Linda took Misha through Cuan perfectly. She wanted me on deck, but I was a spare part, watching her take the boat through the rushing tide at the shoulder of the Springs. It was quite something to watch.
I only took the helm again, as we entered through the marina breakwater. There was a lovely little crabber on the diesel dock who kindly moved up to allow us to tie up alongside. We filled up the diesel and the water ready for the next trip, hopefully next weekend.
After a very peaceful, restful and relaxing night in Loch Druimbuidhe we awoke bright and early to another blue sky day. Misha was ready to go but there wasn’t a puff of wind as Linda lifted the anchor and then motored us out of the Loch.
It wasn’t long till there was some wind on the beam coming from the south so we hoisted some sail and exited Loch Sunart under canvas and a blue sky.
The reach along the Loch went well and the wind was moving ever closer to the nose going from a broad reach, to a reach, to a close hauled beat. As we turned south into the Sound of Mull the wind was solidly on the nose. There was a tug hauling six fish farm pod slowly down the Sound and the air was cold, only a few degrees Celsius before the wind chill.
We made the decision not to beat into the wind, it would have been tough to avoid the fish farm making its way south as it was, and start up the engine. We motored all the way down to Duart Castle.
It was very chilly and we happed up well, but the views of Mull in the crisp morning air were breathtaking.
As we approached the Yule Rocks in the south of the Sound, there was a small fishing boat laying creels. As we neared I spotted activity in the water and shortly afterwards we were greeted by two very friendly short nose common dolphins who spent about ten minutes with us bow riding, jumping and swimming alongside Misha.

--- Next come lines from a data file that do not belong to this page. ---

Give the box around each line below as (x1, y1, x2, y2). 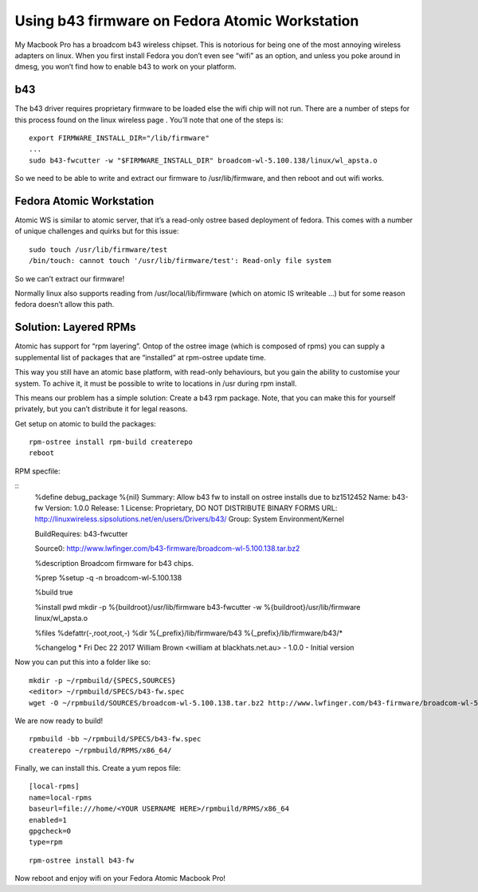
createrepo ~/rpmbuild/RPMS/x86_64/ (29, 745, 172, 755)
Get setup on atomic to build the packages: (14, 418, 157, 428)
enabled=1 (29, 815, 67, 824)
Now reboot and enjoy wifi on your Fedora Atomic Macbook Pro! (14, 874, 226, 883)
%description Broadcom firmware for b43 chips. (34, 558, 194, 568)
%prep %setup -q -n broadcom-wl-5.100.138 (34, 572, 182, 582)
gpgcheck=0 (29, 827, 72, 836)
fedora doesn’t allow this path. (14, 300, 115, 309)
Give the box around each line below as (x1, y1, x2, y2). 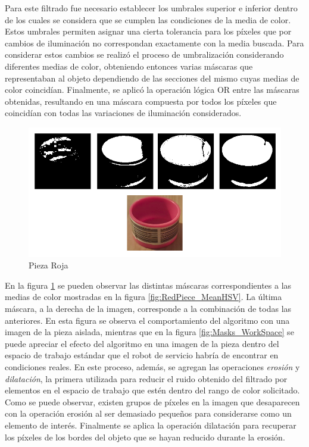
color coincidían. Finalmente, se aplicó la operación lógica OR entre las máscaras (5, 83, 299, 96)
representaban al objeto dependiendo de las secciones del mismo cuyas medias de (5, 71, 299, 84)
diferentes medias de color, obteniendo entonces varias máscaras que (5, 60, 253, 72)
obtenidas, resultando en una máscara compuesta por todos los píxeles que (5, 95, 277, 107)
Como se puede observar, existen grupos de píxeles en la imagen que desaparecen (5, 395, 300, 408)
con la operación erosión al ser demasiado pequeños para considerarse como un (5, 407, 292, 420)
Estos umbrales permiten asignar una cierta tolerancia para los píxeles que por (5, 25, 292, 37)
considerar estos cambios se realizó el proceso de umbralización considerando (5, 48, 284, 61)
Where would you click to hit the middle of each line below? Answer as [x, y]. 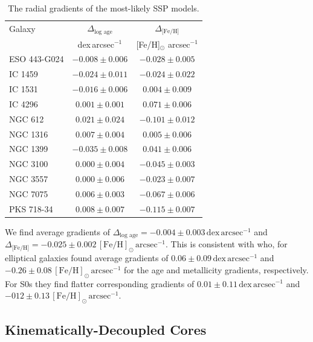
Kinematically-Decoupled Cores [106, 330]
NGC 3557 [29, 179]
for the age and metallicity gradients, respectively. [216, 269]
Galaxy [22, 28]
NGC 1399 [29, 149]
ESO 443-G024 [37, 59]
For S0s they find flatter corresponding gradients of [100, 283]
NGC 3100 [29, 164]
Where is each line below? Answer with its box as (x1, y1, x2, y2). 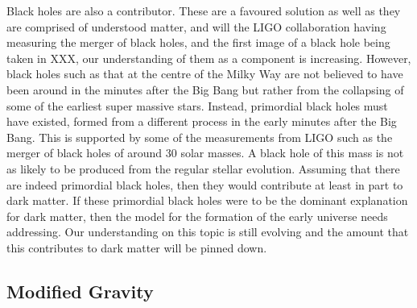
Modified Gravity (6, 278, 154, 303)
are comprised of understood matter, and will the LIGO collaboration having (6, 18, 386, 35)
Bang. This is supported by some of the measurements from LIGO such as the (6, 128, 393, 145)
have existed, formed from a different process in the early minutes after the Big (6, 113, 397, 130)
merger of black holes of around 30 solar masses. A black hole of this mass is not (6, 144, 404, 161)
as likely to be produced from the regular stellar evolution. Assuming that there (6, 160, 400, 177)
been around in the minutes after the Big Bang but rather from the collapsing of (6, 81, 404, 98)
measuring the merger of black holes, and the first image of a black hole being (6, 34, 390, 51)
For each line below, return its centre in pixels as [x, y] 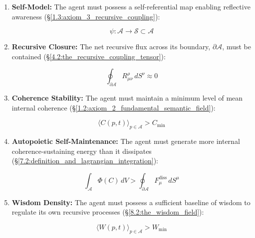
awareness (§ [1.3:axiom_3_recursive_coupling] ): [86, 16]
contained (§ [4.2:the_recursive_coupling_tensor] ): [89, 56]
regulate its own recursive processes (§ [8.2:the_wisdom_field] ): [108, 212]
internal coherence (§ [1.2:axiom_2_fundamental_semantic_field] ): [114, 107]
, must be [237, 47]
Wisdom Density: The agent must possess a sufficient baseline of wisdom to [131, 202]
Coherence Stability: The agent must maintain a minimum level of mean [127, 98]
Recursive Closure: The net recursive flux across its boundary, [111, 47]
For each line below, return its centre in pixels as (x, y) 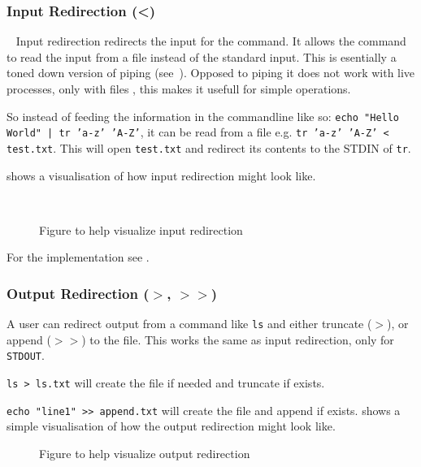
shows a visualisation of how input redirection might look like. (161, 175)
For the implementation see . (78, 257)
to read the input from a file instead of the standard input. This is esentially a (202, 56)
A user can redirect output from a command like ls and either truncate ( (189, 324)
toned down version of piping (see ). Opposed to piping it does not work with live (211, 73)
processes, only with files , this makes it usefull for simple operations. (179, 89)
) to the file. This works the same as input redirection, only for (238, 339)
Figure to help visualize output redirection (145, 453)
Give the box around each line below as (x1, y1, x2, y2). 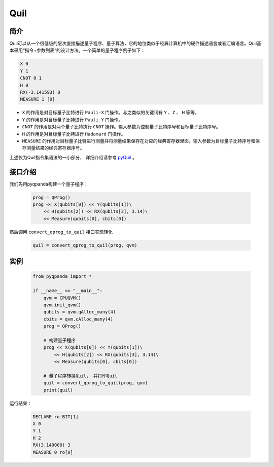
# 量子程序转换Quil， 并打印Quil (43, 373, 118, 379)
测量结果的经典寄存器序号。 (26, 145, 85, 151)
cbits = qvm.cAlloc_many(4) (43, 316, 114, 322)
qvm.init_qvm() (43, 302, 81, 308)
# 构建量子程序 (43, 337, 76, 343)
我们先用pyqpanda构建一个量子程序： (9, 181, 88, 187)
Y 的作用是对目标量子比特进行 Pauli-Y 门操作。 (22, 117, 123, 123)
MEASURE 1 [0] (20, 96, 55, 102)
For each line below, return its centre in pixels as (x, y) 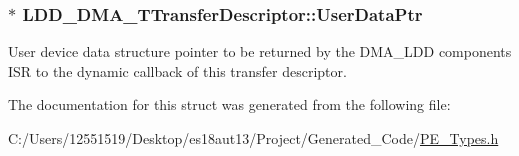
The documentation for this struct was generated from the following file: (229, 104)
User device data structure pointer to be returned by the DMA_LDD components (260, 51)
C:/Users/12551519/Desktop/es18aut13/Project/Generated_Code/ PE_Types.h (253, 138)
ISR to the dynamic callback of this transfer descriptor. (177, 70)
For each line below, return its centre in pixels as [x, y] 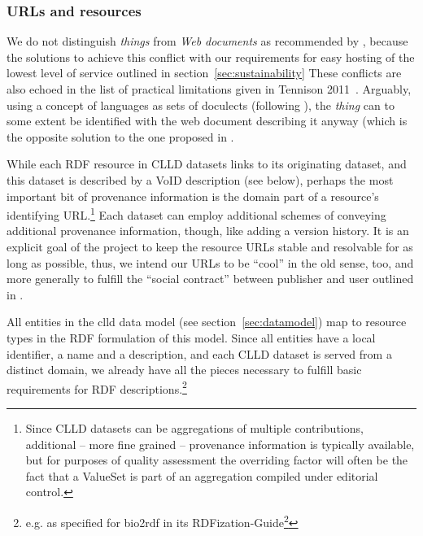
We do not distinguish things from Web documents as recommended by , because [207, 41]
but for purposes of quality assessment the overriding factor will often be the [217, 460]
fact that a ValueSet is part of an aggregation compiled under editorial [202, 475]
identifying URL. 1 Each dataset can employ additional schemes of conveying [196, 214]
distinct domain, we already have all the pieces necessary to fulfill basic [184, 370]
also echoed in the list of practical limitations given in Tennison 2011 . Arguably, [209, 89]
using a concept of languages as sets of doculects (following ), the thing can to [201, 105]
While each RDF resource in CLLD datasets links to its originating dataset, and [207, 164]
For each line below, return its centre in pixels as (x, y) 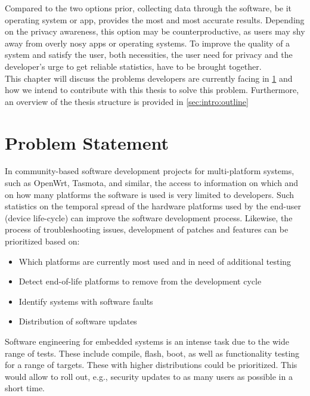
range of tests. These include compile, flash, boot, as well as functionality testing (152, 353)
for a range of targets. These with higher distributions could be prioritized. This (151, 365)
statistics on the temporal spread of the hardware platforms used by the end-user (153, 206)
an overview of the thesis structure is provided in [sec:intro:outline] (127, 101)
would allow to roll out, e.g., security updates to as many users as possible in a (149, 376)
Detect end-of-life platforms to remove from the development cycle (140, 281)
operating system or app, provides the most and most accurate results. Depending (155, 19)
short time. (25, 388)
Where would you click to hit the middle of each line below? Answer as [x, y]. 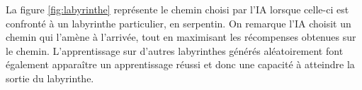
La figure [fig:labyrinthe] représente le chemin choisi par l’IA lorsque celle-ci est [177, 9]
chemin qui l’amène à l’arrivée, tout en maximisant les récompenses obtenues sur [181, 37]
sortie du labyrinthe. [50, 78]
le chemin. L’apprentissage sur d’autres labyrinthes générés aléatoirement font [175, 50]
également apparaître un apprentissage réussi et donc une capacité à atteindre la [180, 64]
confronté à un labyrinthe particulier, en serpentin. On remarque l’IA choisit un [179, 23]
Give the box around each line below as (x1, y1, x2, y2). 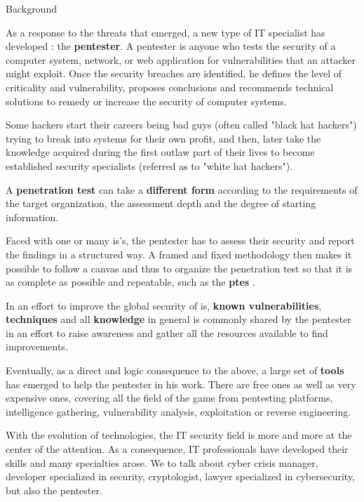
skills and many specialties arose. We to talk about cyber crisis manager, (6, 455, 318, 470)
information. (6, 209, 59, 224)
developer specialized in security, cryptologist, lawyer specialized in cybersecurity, (6, 469, 356, 484)
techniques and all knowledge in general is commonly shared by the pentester (6, 312, 351, 326)
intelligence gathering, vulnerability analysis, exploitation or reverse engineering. (6, 404, 351, 418)
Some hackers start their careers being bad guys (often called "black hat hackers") (6, 117, 357, 132)
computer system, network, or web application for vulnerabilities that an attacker (6, 52, 356, 67)
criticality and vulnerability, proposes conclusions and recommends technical (6, 79, 334, 94)
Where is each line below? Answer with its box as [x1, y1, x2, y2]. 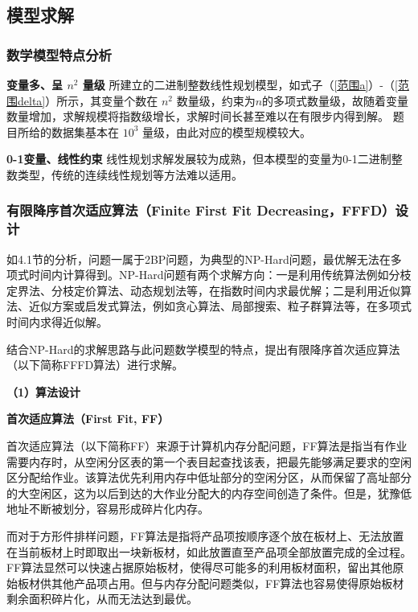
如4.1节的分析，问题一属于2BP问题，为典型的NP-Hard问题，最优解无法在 [6, 250, 391, 267]
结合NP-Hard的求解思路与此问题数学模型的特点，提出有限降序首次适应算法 [6, 340, 400, 357]
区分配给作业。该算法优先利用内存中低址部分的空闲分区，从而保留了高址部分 [6, 469, 412, 486]
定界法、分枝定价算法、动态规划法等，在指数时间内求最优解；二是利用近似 [6, 281, 400, 298]
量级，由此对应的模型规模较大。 [142, 123, 312, 140]
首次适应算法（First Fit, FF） [6, 410, 170, 427]
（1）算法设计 [6, 383, 81, 400]
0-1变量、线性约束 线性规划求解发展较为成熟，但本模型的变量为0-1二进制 [6, 150, 391, 167]
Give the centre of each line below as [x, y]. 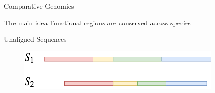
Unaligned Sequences [35, 39]
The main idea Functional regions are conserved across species [97, 22]
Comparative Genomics [39, 6]
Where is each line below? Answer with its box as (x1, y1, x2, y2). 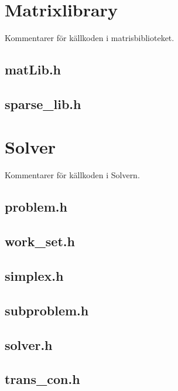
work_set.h (5, 232, 75, 250)
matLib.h (5, 60, 61, 79)
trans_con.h (5, 370, 80, 388)
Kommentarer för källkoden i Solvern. (5, 169, 140, 181)
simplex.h (5, 266, 64, 284)
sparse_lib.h (5, 94, 81, 113)
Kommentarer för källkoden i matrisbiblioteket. (5, 32, 174, 44)
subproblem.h (5, 301, 89, 319)
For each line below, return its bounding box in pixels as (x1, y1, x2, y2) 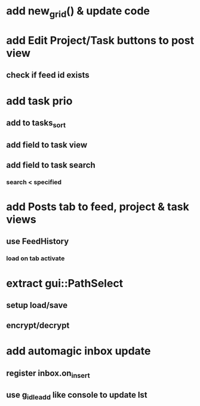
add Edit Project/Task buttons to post (6, 33, 195, 47)
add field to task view (6, 139, 88, 150)
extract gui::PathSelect (6, 276, 124, 290)
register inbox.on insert (6, 368, 91, 380)
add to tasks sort (6, 118, 66, 130)
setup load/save (6, 300, 67, 310)
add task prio (6, 94, 73, 108)
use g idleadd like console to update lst (6, 390, 147, 402)
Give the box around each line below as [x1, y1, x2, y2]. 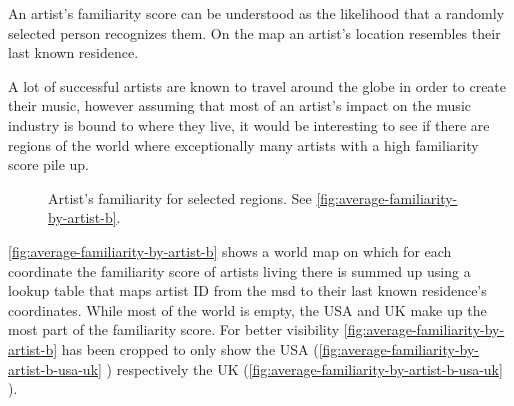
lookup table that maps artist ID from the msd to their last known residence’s [8, 280, 487, 301]
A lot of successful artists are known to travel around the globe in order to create [8, 75, 507, 96]
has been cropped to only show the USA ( [61, 338, 319, 359]
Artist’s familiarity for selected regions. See [48, 187, 312, 208]
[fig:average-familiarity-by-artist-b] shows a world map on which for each [8, 240, 452, 261]
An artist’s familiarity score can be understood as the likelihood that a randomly [8, 3, 505, 23]
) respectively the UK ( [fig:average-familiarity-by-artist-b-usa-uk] [106, 358, 503, 379]
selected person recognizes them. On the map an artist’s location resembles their [8, 22, 501, 43]
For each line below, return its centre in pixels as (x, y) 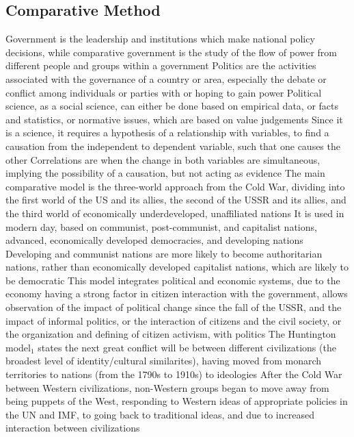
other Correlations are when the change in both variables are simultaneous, (163, 159)
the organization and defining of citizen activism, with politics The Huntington (171, 334)
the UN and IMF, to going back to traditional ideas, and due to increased (160, 414)
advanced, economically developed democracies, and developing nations (154, 240)
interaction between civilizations (73, 428)
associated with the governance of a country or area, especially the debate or (166, 78)
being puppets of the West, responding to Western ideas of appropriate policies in (177, 401)
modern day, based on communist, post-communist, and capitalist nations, (161, 226)
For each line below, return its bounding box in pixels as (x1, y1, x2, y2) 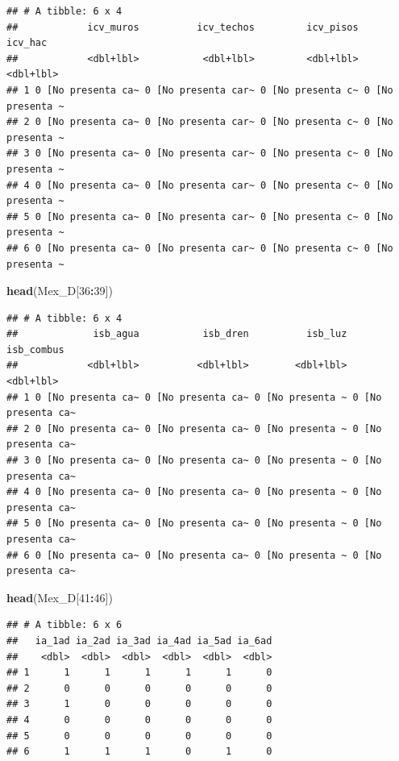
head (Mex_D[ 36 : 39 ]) (6, 282, 113, 299)
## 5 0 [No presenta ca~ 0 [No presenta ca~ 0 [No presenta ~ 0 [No (6, 518, 382, 530)
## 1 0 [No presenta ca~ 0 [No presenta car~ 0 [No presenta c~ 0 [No (6, 84, 393, 96)
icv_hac (6, 37, 48, 49)
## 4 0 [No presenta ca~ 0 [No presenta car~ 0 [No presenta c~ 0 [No (6, 179, 393, 191)
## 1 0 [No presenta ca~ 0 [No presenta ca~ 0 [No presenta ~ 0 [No (6, 391, 382, 403)
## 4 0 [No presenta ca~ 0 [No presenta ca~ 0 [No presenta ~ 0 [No (6, 486, 382, 498)
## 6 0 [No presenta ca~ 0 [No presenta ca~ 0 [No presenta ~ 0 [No (6, 549, 382, 561)
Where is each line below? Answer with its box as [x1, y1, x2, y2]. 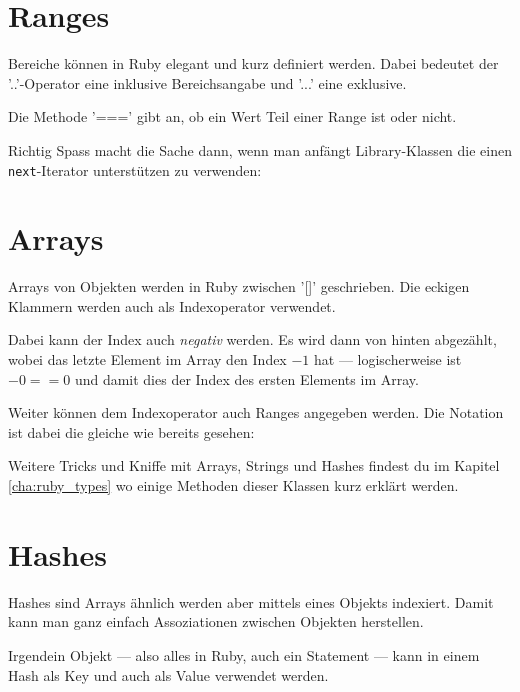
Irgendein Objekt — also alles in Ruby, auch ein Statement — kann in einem [8, 644, 480, 665]
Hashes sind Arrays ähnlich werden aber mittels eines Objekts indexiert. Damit [8, 591, 494, 612]
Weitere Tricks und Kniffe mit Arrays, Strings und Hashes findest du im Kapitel [8, 455, 500, 476]
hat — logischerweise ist [314, 349, 462, 370]
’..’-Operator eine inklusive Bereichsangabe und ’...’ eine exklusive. [8, 72, 407, 93]
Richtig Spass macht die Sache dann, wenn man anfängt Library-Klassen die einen [8, 139, 512, 160]
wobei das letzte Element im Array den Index [8, 349, 287, 370]
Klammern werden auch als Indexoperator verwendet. [8, 295, 336, 316]
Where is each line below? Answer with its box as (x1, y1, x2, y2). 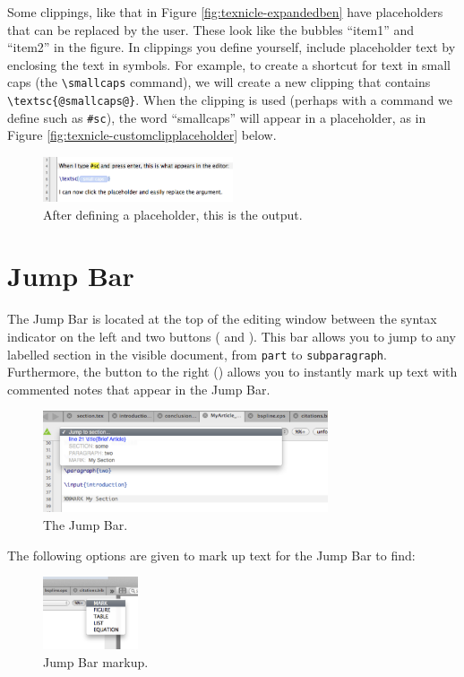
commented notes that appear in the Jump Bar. (7, 379, 271, 398)
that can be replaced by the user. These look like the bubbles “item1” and (7, 20, 415, 39)
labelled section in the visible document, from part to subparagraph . (7, 344, 387, 363)
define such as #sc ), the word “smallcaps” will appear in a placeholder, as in (7, 108, 426, 126)
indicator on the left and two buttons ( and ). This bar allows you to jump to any (7, 327, 456, 346)
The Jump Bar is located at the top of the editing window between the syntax (7, 309, 437, 328)
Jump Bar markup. (43, 652, 149, 671)
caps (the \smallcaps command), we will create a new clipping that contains (7, 73, 431, 91)
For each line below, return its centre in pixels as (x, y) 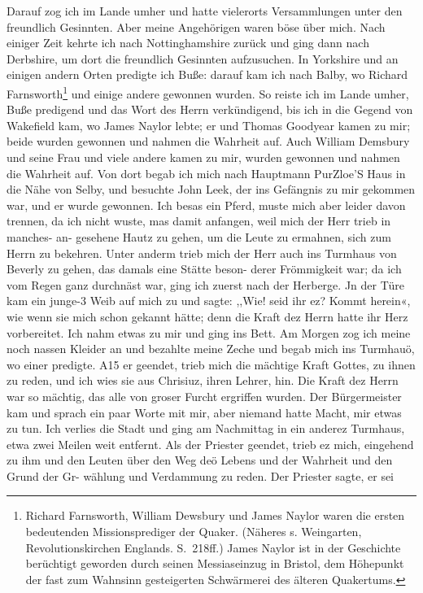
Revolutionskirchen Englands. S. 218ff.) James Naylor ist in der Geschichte (213, 547)
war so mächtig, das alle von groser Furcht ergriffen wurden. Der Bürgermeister (204, 396)
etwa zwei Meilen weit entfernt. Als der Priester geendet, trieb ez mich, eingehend (210, 444)
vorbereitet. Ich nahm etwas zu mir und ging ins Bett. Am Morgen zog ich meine (209, 332)
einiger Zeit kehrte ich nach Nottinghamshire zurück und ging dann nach (188, 43)
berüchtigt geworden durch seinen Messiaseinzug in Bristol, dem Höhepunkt (215, 563)
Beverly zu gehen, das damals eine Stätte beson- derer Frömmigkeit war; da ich (204, 269)
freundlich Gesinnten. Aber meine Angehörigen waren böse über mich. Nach (196, 26)
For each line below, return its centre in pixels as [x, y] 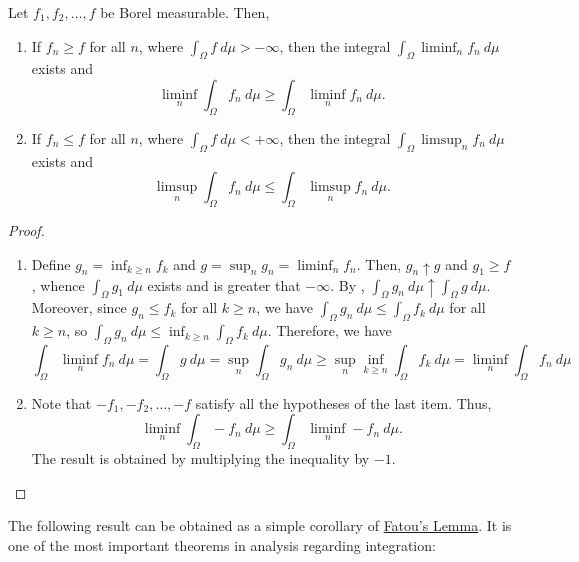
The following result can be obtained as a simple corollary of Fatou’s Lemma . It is [260, 525]
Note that [61, 402]
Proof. [26, 229]
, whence [58, 284]
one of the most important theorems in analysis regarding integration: [222, 544]
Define [51, 263]
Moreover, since [79, 307]
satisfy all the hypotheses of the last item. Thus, [343, 402]
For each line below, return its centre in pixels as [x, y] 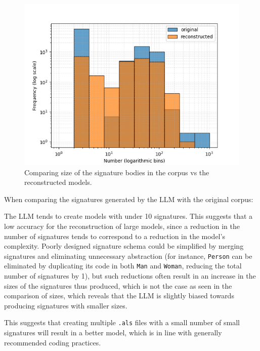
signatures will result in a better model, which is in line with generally [113, 333]
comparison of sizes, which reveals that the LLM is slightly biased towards [119, 296]
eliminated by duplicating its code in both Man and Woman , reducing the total [123, 266]
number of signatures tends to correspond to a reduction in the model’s [115, 236]
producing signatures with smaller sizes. [66, 305]
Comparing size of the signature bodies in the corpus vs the [117, 172]
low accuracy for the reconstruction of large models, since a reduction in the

Turning into the Firth of Lorn we were able to get on the sails again and slowly sail SE towards our destination. The winds were light and getting lighter and eventually I had to give in and stow the sails again relying further on diesel. I have rarely seen the Firth of Lorn so calm. By the time we arrived at the coats of Seil it was mirror calm. We watched a big make seal catch a pollack, and slowly eat it, ripping into it at the surface.
Initially we anchored in the pool at Puiladobhrain and sat reading our books in the warming afternoon sunlight before moving round into Ardencaple Bay and settling there for the night. There was lots of geese arriving and departing and keeping us amused at their arguments and conversations throughout the afternoon.
We slept like logs overnight and I felt too rested and refreshed when I awoke this morning. The anchorage was a bit gusty during the early part of the night, but it didn’t disturb us in the slightest. Dinner was steak pie and roast potatoes, and I may have enjoyed a bit too much but again, it made me sleep.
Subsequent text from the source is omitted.